Used cars can offer great value, particularly for those on low budgets who can’t afford showroom expenses. But not all used cars are principally safe – in fact, a driver in the worst rated vehicle in this year’s Used Car Safety Ratings is ten times more likely to be killed or seriously injured than a driver in a vehicle in the safest category.

The good news is that there is at least one excellent safety performer awarded the full five-star rating in every vehicle category in this year’s Ratings, making it even easier for motorists to pick the safest car for their budget.

Each year, an alliance made up of governments, motoring clubs including RACV, and safety groups including TAC and VicRoads, gathers used car safety ratings, based on statistics collected from car crashes in Australia and New Zealand.

Records from over 7.5 million vehicles involved in police-reported road crashes in Australia and New Zealand between 1987 and 2015 are analysed by Monash University’s Accident Research Centre, and given a 1 to 5 star safety rating.

“With most new cars of the past decade fitted with advanced safety features, we are now finally seeing more vehicles in the used car segment with crash avoidance systems” said RACV Manager Vehicle Engineering, Michael Case.

A showcase feature of the Used Car Safety Ratings is the Safer Pick feature, which indicates the safest vehicle in their respective classes.

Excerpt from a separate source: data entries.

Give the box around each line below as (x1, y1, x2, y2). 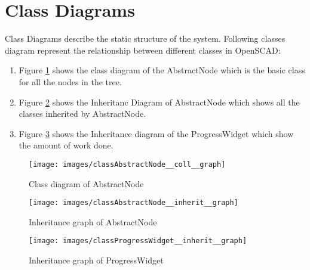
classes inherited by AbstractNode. (19, 107, 146, 120)
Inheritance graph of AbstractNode (29, 215, 157, 228)
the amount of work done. (19, 139, 113, 151)
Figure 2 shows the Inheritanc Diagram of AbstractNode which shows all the (19, 95, 300, 108)
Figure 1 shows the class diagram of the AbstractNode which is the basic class (19, 64, 305, 76)
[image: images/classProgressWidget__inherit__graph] (29, 237, 247, 246)
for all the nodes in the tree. (19, 75, 122, 88)
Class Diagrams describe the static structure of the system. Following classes (5, 32, 286, 45)
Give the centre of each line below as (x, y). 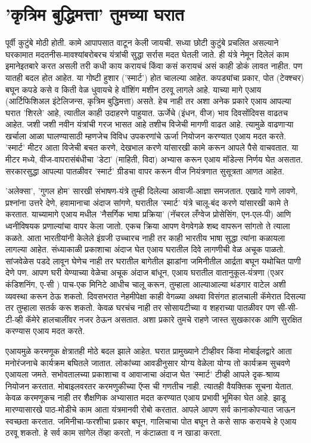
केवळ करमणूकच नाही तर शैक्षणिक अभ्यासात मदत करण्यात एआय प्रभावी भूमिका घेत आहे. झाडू (146, 397)
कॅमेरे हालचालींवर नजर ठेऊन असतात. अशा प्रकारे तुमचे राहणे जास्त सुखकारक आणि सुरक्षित (164, 319)
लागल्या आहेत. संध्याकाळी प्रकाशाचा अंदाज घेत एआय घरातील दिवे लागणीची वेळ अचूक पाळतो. (145, 249)
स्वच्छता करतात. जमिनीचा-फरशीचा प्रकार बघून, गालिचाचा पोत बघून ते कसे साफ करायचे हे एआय (151, 421)
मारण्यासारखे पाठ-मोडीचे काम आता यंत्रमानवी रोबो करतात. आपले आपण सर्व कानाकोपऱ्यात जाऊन (150, 409)
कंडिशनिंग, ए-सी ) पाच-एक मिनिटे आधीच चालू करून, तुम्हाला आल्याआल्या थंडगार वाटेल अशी (146, 284)
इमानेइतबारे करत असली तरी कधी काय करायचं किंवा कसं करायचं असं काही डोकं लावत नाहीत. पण (154, 66)
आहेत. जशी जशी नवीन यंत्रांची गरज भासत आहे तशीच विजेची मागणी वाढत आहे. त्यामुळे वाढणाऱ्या (150, 124)
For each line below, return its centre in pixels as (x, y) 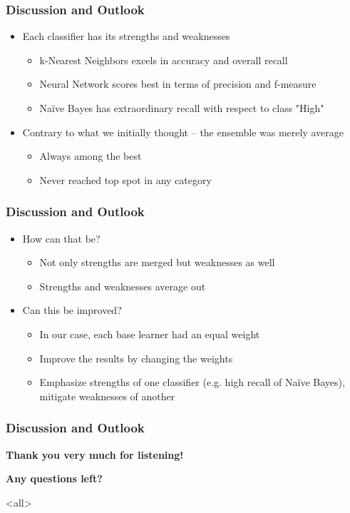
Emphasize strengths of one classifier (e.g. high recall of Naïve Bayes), (192, 382)
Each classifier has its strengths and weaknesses (126, 36)
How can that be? (61, 238)
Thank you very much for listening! (95, 454)
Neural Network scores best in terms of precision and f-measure (178, 84)
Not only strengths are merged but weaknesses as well (157, 262)
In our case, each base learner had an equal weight (150, 334)
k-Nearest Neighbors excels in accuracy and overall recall (164, 60)
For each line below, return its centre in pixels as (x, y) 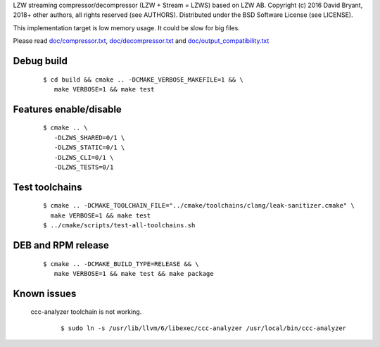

The vast majority of “Safer Pick” cars were manufactured from 2001 onwards, showing the benefits of newer vehicles in terms of safety equipment available.

“It is great to see that a few Safer Pick vehicles are available second-hand for under $10,000. This is a great outcome for young drivers, who are often on a budget and in many cases, tend to drive cars with less safety features – despite the fact that younger drivers are much more likely to be involved in a crash,” Mr Case said.

The data analysis which takes place for the Used Car Safety Rating is rigorous, and a vehicle will not receive a rating until it has been involved in at least 100 crashes and at least 20 driver injuries.

“Picking the safest vehicle possible should be every driver’s first consideration, and our Used Car Safety Ratings gives buyers the information they need to make this decision,” Mr Case said.